A specific example of what I'm talking about, if specific examples don't have a place in your heart, keep on a scrollin!
This is the meat of the proposal, if you don't want to read this you should probably head back to the "I got instakilled"/"game is dying"/"pvp4ever" threads.
What I propose is that each recipe have multiple options for fulfillment. So instead of a class 4 only being able to be done with those 4 ingredients. It can be done with any combination of 3 of the 4 types of ingredients required to upgrade FSDs, namely: Wake scan component, chemical refinement material, raw element material, commodity. Each class of material would have at least 3 possible materials it could be filled with, except the commodity which would be the core component, I don't think it's a bad thing to have a unique part of each tier of blueprint, but I think all commodities should be available to purchase somewhere (I'm looking at you elusively ubiquitous modular terminals...). The lower tier the ingredient the more of it you have to use for higher grade upgrades because it isn't such a high grade material. This is a fairly common concept (5 pennies to a nickel, 5 nickels to a quarter, 4 quarters to a dollar...) So instead of looking like above, a class 4 upgrade might look like below.
-
Micro material:
5x Atypical Disrupted Wake Echoes or 2x Anomalous FSD Telemetry or 1x Strange Wake Solutions
Micro material:
3x Chemical Distillery or 7x Chemical Processors or 1x Chemical Manipulators
Micro material:
2x Yttrium or 5x Selenium or 1x Polonium
Commodity:
1x Energy Grid Assembly
-
The player just checks the boxes next to the materials he wants to use and boom!
-
What this does is make it so that you can keep finding low grade components and not feel like it's futile, it remains rewarding. Finding a high grade component remains incredibly rewarding and loses that feeling of entitlement and subdued rage at all the time you had to spend getting it. You progress because of where you're looking, not because you got lucky in getting what you were looking for. Because each recipe has multiple fulfillment avenues, you have lots of options. Faster charge, increased range or shielded. all likely achievable because of the large combination of completion paths you can take to build them. The player is free to experiment, he's spoiled for choice. It also removes a lot of the stress of "I hope it's a really good roll, those are my only 2 polonium!" That way if you have tons of Chemical Processors but can't find Chemical Distilleries you are still making progress, which is what players are after and you've put that progress largely in the player's control.
-
In summary,
The problem is:
-Players don't feel like they are progressing because they keep finding materials they can't use and can't find materials they need to use, much of their inventory is useless for the thing they want to do putting high pressure for a good roll when they have the chance.

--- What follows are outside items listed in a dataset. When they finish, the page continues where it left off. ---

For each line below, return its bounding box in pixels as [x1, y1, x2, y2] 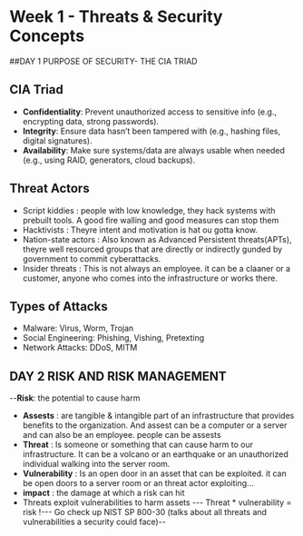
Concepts [9, 25, 84, 46]
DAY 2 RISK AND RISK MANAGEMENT [9, 368, 227, 383]
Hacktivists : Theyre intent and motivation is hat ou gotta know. [22, 224, 259, 235]
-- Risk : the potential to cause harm [9, 392, 141, 403]
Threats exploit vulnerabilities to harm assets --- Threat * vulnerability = [22, 497, 292, 508]
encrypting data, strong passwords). [22, 115, 160, 126]
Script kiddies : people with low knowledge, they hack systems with [22, 204, 276, 215]
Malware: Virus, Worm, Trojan [22, 323, 134, 333]
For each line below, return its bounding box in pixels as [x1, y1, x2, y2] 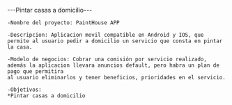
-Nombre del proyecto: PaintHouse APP [7, 19, 120, 26]
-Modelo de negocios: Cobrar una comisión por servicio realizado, [7, 56, 208, 63]
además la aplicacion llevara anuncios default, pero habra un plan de [7, 62, 219, 69]
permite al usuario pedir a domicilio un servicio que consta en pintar [7, 38, 223, 45]
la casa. [7, 44, 33, 51]
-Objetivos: [7, 86, 42, 93]
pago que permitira [7, 68, 64, 75]
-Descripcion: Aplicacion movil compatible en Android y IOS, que [7, 31, 204, 38]
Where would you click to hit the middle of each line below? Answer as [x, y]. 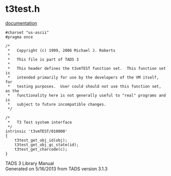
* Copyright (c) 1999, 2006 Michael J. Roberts [61, 50]
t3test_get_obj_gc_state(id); [47, 145]
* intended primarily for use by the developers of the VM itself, [83, 77]
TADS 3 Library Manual [30, 163]
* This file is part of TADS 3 [43, 60]
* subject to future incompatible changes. [57, 104]
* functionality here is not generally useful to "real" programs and [87, 95]
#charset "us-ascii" [27, 32]
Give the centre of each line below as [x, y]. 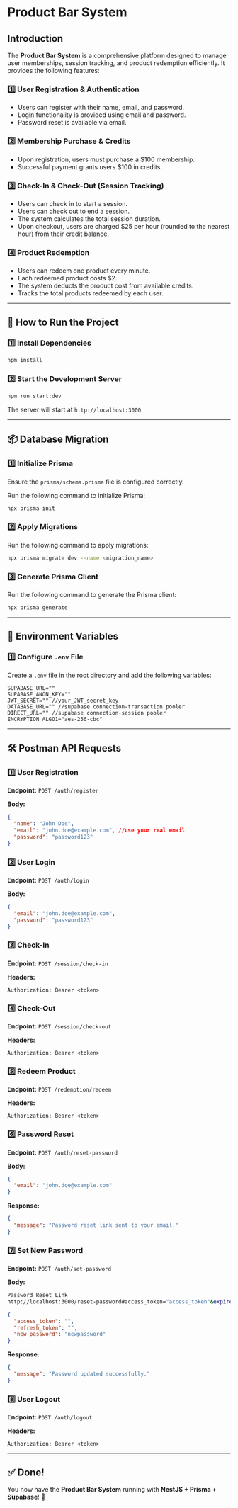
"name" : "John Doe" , [44, 824]
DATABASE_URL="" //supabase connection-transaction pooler [96, 707]
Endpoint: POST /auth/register [53, 790]
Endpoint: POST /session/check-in [58, 963]
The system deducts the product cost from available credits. [106, 286]
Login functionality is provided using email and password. [102, 115]
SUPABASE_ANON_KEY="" [39, 694]
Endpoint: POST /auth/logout [50, 1417]
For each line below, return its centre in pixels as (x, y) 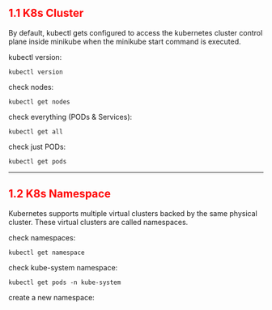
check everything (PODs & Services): (70, 117)
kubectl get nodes (39, 102)
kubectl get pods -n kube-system (65, 282)
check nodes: (31, 87)
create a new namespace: (51, 297)
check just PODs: (37, 147)
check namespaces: (42, 237)
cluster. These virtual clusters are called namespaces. (98, 222)
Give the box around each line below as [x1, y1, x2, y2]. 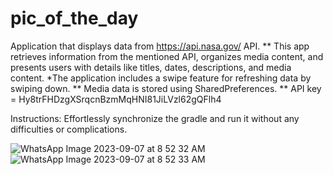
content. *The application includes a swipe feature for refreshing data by [10, 72, 312, 84]
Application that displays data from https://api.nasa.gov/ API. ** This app [10, 40, 310, 52]
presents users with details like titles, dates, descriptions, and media [10, 61, 292, 73]
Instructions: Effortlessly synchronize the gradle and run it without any [10, 112, 300, 124]
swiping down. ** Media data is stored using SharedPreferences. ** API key [10, 82, 322, 94]
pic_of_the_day [10, 7, 139, 30]
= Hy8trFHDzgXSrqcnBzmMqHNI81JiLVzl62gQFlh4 [10, 93, 222, 105]
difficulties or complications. [10, 123, 128, 135]
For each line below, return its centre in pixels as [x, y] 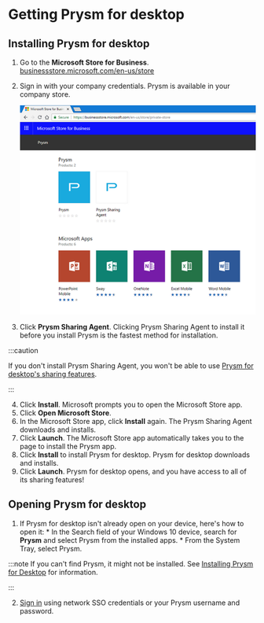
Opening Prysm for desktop [77, 505]
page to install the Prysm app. [68, 446]
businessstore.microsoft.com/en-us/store [87, 71]
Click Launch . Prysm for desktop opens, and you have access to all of [133, 471]
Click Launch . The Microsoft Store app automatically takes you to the [132, 437]
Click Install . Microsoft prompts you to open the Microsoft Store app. [131, 404]
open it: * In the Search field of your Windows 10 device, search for [128, 532]
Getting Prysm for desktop [96, 15]
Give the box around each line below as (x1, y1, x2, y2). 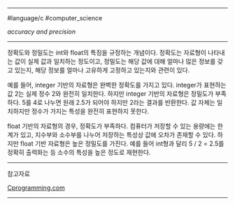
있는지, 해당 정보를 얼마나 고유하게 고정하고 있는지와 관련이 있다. (14, 66, 190, 74)
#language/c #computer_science (7, 14, 103, 22)
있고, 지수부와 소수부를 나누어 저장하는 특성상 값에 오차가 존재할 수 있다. (20, 131, 216, 139)
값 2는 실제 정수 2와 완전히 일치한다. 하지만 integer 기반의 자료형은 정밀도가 (7, 90, 214, 98)
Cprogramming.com (7, 183, 65, 192)
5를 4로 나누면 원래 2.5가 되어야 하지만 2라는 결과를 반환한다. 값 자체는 (22, 99, 215, 106)
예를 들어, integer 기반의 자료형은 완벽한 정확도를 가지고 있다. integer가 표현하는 (7, 81, 227, 89)
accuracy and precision (7, 27, 76, 36)
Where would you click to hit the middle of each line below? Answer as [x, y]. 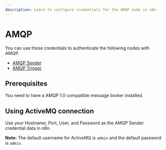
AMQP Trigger [27, 68]
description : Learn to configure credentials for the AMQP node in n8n [81, 10]
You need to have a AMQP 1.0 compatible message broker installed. [74, 96]
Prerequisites [26, 83]
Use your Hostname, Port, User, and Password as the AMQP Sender [75, 123]
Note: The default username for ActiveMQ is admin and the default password [83, 138]
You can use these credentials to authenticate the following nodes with [78, 48]
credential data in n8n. [28, 128]
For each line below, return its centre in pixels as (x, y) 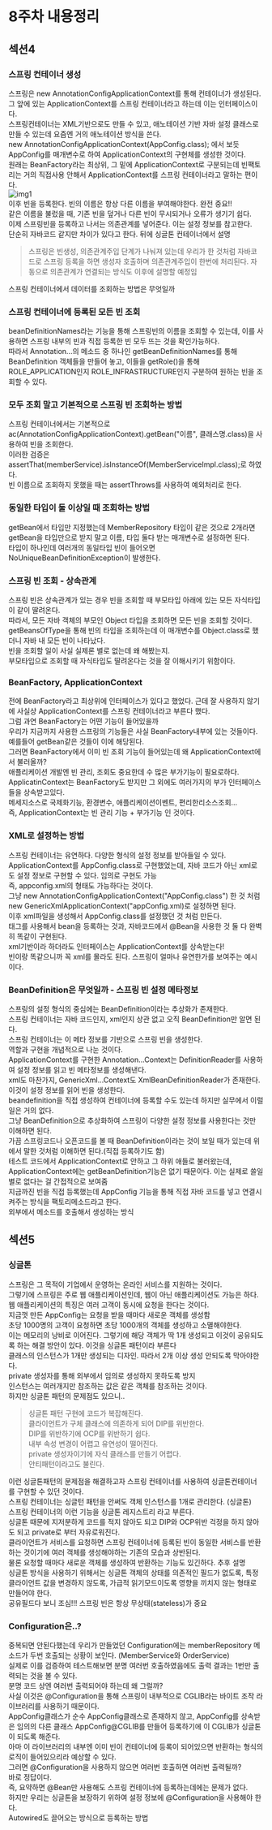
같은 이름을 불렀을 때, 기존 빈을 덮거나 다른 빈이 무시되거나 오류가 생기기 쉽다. (130, 214)
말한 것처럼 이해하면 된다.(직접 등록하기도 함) (94, 1150)
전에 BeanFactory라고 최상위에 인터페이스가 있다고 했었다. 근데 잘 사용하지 (127, 701)
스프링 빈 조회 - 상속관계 (53, 581)
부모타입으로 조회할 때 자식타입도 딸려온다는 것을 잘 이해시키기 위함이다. (122, 661)
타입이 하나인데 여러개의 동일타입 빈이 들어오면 (82, 547)
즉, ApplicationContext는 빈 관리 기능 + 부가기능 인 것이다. (102, 813)
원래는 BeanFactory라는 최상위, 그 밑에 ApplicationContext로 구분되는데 (124, 164)
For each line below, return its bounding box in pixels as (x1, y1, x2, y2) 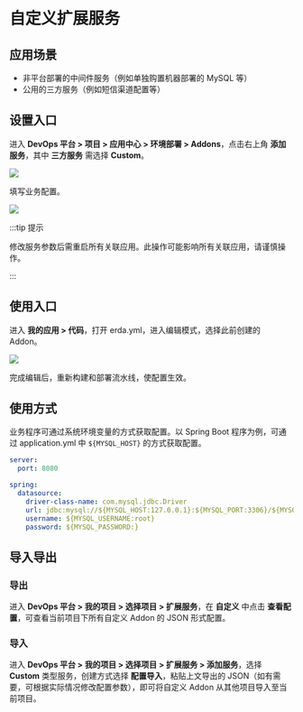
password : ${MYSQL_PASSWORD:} (25, 522, 140, 532)
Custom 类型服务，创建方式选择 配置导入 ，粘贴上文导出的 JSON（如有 (9, 670, 273, 681)
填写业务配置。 (9, 186, 65, 197)
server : (9, 456, 39, 465)
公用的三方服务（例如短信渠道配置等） (22, 84, 165, 95)
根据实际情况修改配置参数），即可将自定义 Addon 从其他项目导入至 (32, 682, 280, 693)
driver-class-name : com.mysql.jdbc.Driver (25, 497, 188, 506)
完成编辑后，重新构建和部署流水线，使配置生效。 (9, 372, 191, 383)
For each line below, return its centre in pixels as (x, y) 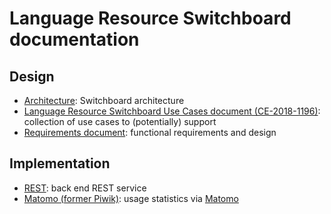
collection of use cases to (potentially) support (120, 121)
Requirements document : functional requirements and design (150, 132)
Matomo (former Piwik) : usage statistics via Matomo (131, 198)
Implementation (60, 163)
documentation (74, 39)
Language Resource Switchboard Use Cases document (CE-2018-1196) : (172, 111)
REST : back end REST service (85, 188)
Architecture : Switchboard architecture (104, 100)
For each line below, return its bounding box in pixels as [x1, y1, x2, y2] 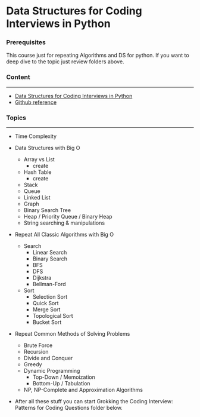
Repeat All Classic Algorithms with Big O [14, 231, 114, 238]
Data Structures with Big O [14, 145, 80, 152]
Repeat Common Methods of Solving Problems [14, 330, 130, 338]
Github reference [14, 99, 57, 106]
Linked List [23, 194, 51, 201]
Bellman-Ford [32, 281, 67, 288]
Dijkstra [32, 274, 52, 281]
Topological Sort [32, 312, 73, 320]
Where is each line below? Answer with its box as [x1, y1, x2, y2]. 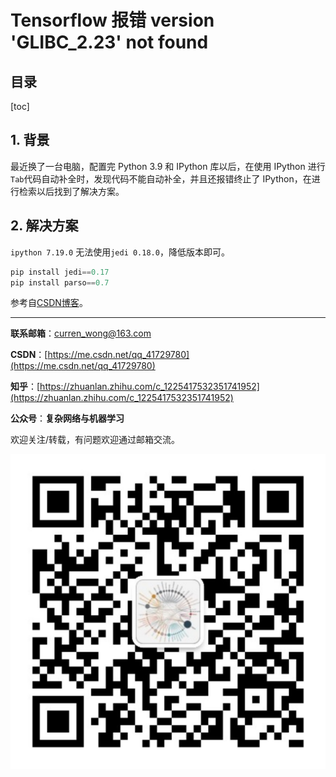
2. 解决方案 [10, 217, 79, 235]
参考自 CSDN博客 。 [10, 297, 88, 309]
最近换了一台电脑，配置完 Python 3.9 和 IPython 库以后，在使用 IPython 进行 [10, 160, 326, 172]
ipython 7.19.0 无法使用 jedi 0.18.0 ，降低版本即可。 [10, 246, 230, 258]
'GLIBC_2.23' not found [10, 31, 209, 54]
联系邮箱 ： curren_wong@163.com [10, 327, 152, 340]
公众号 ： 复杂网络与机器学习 [10, 412, 125, 425]
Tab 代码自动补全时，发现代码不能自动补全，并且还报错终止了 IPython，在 [10, 172, 312, 185]

The above proposal makes it so:
-All grades of materials remain relevant and rewarding to find.
-Cross upgrading becomes much more possible because there are many more combinations you can use to upgrade things.
-Players get the freedom to try different modifications despite only finding 1 or 2 types of materials.
-Frustration at not finding those rare components is removed as players are still accruing enough low grade materials to make up the difference.
-Players are always progressing toward upgrades by finding the right types of materials, rather than stymied by not finding the precisely correct material.
-Less than ideal rolls don't sting because you have other avenues of making another attempt.
Anyway, just a thought. I can't presume to speak for the player base, this is just a proposal based on my observations.
There are other things you could do to make it more interesting based on the materials you use (see spoiler below).
Also, thanks to inara.cz for the blueprint info, great site.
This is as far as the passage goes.